I know some of these are long, but they are amazing to me. I hope you've read a few, and checked out a couple of their links.

I got an email yesterday from a lady who wants me to paint Neil Young for her as a reminder of her brother who died unexpectedly when he was 23. They'd just seen "Rust Never Sleeps" so I'm painting a younger Neil on that album. She says, "Yeah, we need music to keep us sane."

That's why I paint these.

Peace.

Monday, April 6, 2009

Back In Bla... No, On Black

Bon Scott and Brian Johnson of AC/DC

Bon Scott and Brian Johnson on Brian's 1st album with AC/DC following Bon's death.

"Forget the hearse 'cause I never die."

Peace.

SOLD - AC/DC 04/06/09

Friday, October 3, 2008

Take No Prisoners


Dave Mustaine
Boy, yesterday huh?

This reached out and wiped the sleep from my eyes and Megadeth took a blowtorch to the cobwebs in my brain.

The above link goes to a new blog, just 13 posts. You must read the first post to get the tone. The clearly European sensibility and the intriguing taste in music and film make me very excited to read as potentially 400 observations develop. I'm following.

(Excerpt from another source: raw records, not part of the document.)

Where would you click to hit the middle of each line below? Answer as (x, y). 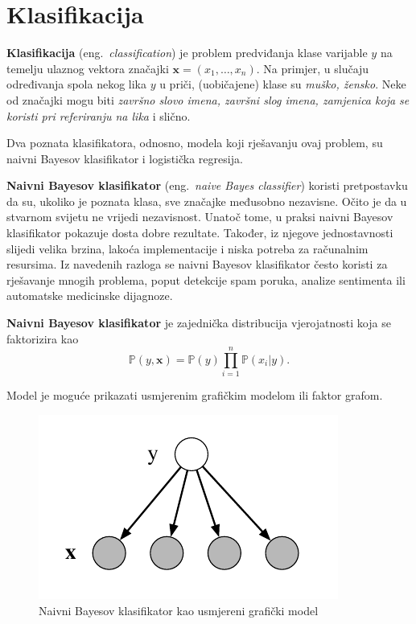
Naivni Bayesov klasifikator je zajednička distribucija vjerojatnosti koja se (199, 323)
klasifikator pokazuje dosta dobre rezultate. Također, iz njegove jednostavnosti (200, 233)
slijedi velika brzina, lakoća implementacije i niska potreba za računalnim (187, 248)
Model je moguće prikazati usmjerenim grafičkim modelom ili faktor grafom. (195, 395)
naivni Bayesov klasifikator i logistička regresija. (125, 158)
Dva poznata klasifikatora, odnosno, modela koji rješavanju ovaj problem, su (195, 143)
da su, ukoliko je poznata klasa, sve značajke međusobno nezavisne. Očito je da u (207, 201)
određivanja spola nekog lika (76, 84)

With renewed determination and sharpened passion, I forge forth. Indeed, take no prisoners, take no shit.

Peace.

Dave Mustaine 10/03/08


Wednesday, September 17, 2008

Metal Up Your 455


Cliff Burton

Woah, hey, this one turned out pretty well! I like seeing them photographed...

Cliff Burton, any Metallica for that matter, will be rare for me. I got lucky finding this reissue that I felt okay about painting on at this point. I'll sell it, but you might want to jump on it if this is your band.

As the usual antithesis to pop, metal and rock are definitely not about "canned" productions. Often, bands come complete with nasty reputations and standout assholes. Lars of Metallica has pissed off more than his share, as have the Gallagher brothers of Oasis (please don't tell me they're pop just because they think they're the Beatles' second coming).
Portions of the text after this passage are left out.